***** Material for this exercise
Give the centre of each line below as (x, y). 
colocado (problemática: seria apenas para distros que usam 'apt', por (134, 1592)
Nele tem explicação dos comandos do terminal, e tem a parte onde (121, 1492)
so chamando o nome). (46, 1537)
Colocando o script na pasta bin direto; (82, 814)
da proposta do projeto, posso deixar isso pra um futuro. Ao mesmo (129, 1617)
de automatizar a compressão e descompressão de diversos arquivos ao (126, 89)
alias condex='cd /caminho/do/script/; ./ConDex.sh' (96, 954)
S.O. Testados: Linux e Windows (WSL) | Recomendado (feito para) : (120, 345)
**********
***** Material for this exercise
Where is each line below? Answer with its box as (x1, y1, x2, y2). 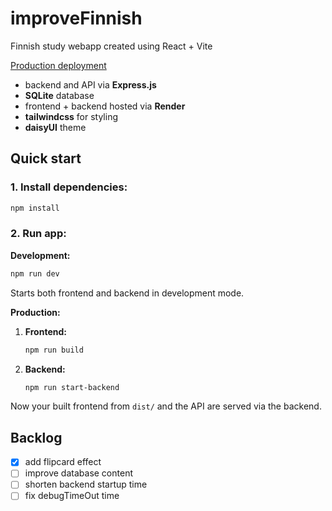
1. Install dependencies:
**********
***** Material for this exercise
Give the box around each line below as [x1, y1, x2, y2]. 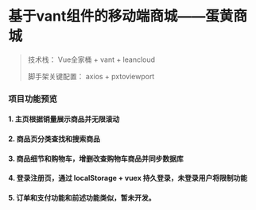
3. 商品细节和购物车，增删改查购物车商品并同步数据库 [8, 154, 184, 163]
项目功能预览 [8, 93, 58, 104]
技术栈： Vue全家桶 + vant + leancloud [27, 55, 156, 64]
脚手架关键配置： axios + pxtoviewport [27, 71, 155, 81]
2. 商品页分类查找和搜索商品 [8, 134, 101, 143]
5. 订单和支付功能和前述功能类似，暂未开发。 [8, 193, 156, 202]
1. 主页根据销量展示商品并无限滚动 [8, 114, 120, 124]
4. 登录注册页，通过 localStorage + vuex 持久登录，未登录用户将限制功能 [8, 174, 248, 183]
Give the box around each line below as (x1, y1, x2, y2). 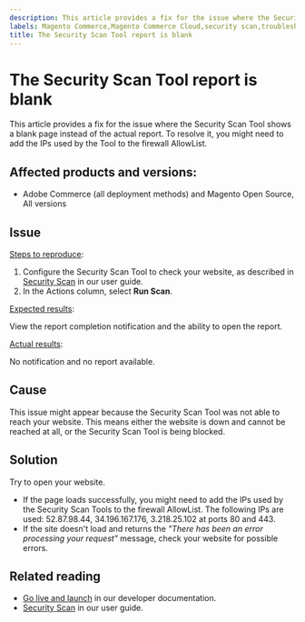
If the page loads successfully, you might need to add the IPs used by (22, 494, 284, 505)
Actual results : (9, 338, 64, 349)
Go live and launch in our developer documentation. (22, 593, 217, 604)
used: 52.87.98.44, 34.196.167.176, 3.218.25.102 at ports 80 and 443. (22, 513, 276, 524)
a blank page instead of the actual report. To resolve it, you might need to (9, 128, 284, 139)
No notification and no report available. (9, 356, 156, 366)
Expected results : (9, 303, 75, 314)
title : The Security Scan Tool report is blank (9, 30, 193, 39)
**********
▶ [Action item]: List every line above containing the word "might".

▶ [Output for this exercise]:
If the page loads successfully, you might need to add the IPs used by (22, 494, 284, 505)
a blank page instead of the actual report. To resolve it, you might need to (9, 128, 284, 139)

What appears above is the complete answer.